Deploying a Flask-based Intrusion Detection System to AWS ECS (Project Summary)
Introduction
In this post, I'll summarize the deployment of the flask Intrusion Detection System to AWS.
NOTE: This is a summary of the project, to access the complete step by step process for the deployment of the project, click the link below

Deploying a Flask-based Intrusion Detection System to AWS ECS
Victor ・ Nov 15
Project Architecture
Here, the AWS services used for the project will be defined, alongside the AWS Architecture diagram
AWS Architecture Diagram
Deployment resources
1. VPC
I made a VPC in the us-east-1 region
- Subnets: Following the VPC, I made 4 subnets in two availability zones:
- Public Subnets: I made two public subnets in the us-east 1a and us-east 1b availability zones for the internet-facing Application Load Balancer (ALB) and other resources that require internet.
- Private Subnets: I made two private subnets in the us-east 1a and us-east 1b availability zones as well but this time it's for my ECS service tasks.

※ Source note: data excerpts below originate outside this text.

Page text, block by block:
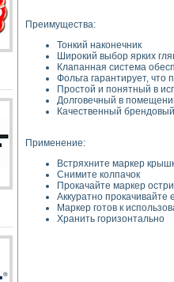
Преимущества:
Тонкий наконечник
Широкий выбор ярких
Клапанная система
Фольга гарантирует, что
Простой и понятный в
Долговечный в
Качественный
Применение:
Встряхните маркер
Снимите колпачок
Прокачайте маркер
Аккуратно прокачивайте
Маркер готов к
Хранить горизонтально
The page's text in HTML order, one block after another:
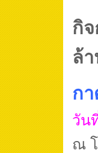
กิ
ล้
ก
วัน
ณ

This makes a more secure architecture.
- Internet Gateway (IGW): Attached the IGW and added it to the VPC's route table to grants the VPC internet access, as newly created VPCs don't have one attached
2. VPC Endpoints
The VPC endpoints enable the ECS tasks in the private subnet to access certain resources.
- ECR and Docker endpoints: Ensure ECS tasks can pull Docker images.

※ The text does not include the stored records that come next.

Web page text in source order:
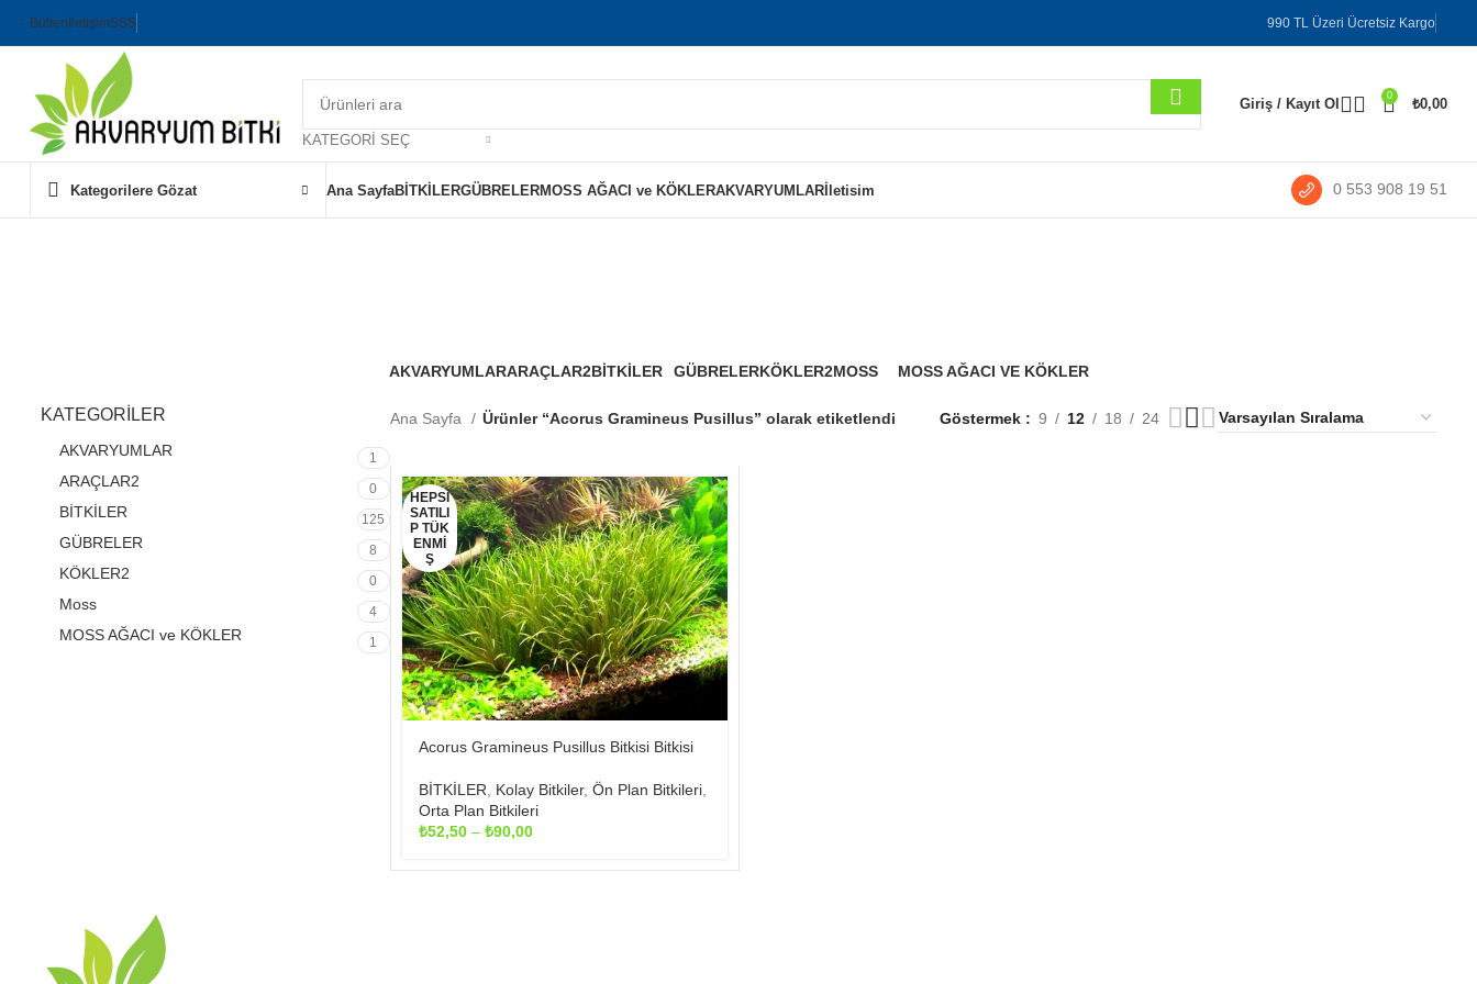
BültenİletişimSSS 990 TL Üzeri Ücretsiz Kargo
KATEGORI SEÇ
Giriş / Kayıt Ol
0
₺0,00
Kategorilere Gözat Ana SayfaBİTKİLERGÜBRELERMOSS AĞACI ve KÖKLERAKVARYUMLARİletisim 0 553 908 19 51
AKVARYUMLARARAÇLAR2BİTKİLER
GÜBRELERKÖKLER2MOSS
MOSS AĞACI VE KÖKLER
KATEGORİLER
AKVARYUMLAR 1
ARAÇLAR2 0
BİTKİLER 125
GÜBRELER 8
KÖKLER2 0
Moss 4
MOSS AĞACI ve KÖKLER 1
Ana Sayfa Ürünler “Acorus Gramineus Pusillus” olarak etiketlendi Göstermek 9 12 18 24
HEPSI
SATILI
P TÜK
ENMI
Ş
Acorus Gramineus Pusillus Bitkisi Bitkisi
BİTKİLER Kolay Bitkiler, Ön Plan Bitkileri,
Orta Plan Bitkileri
₺52,50 – ₺90,00Fiyat
₺52,50
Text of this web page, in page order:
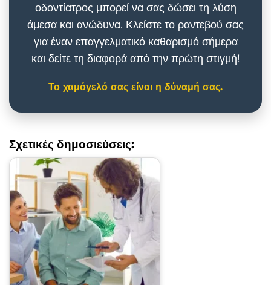
οδοντίατρος μπορεί να σας δώσει τη λύση
άμεσα και ανώδυνα. Κλείστε το ραντεβού σας
για έναν επαγγελματικό καθαρισμό σήμερα
και δείτε τη διαφορά από την πρώτη στιγμή!
Το χαμόγελό σας είναι η δύναμή σας.
Σχετικές δημοσιεύσεις:
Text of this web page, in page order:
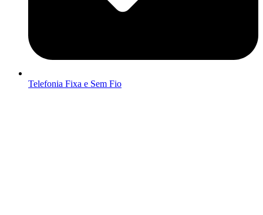
Telefonia Fixa e Sem Fio

- CloudWatch endpoint: For secure logging.
- S3 gateway endpoint: Access data and configurations securely.
3. Application Load Balancer
- Listener: Configured to forward traffic to the ECS target group. listens on the port 80 (HTTP)
- Target Group: Routes requests to ECS tasks in the private subnets
- Distributes the incoming traffic across the ECS tasks.
4. Elastic Container Registry (ECR)
I used this service to host my docker image.
5. Elastic Container Service (ECS)
- Task Definitions: I Defined the Docker container here and allocated the necessary resources
- Service: This creates the fargate tasks and scales it behind the load balancer.
6. Route 53
- I used this service for DNS configuration for the application domain, routing traffic to the ALB.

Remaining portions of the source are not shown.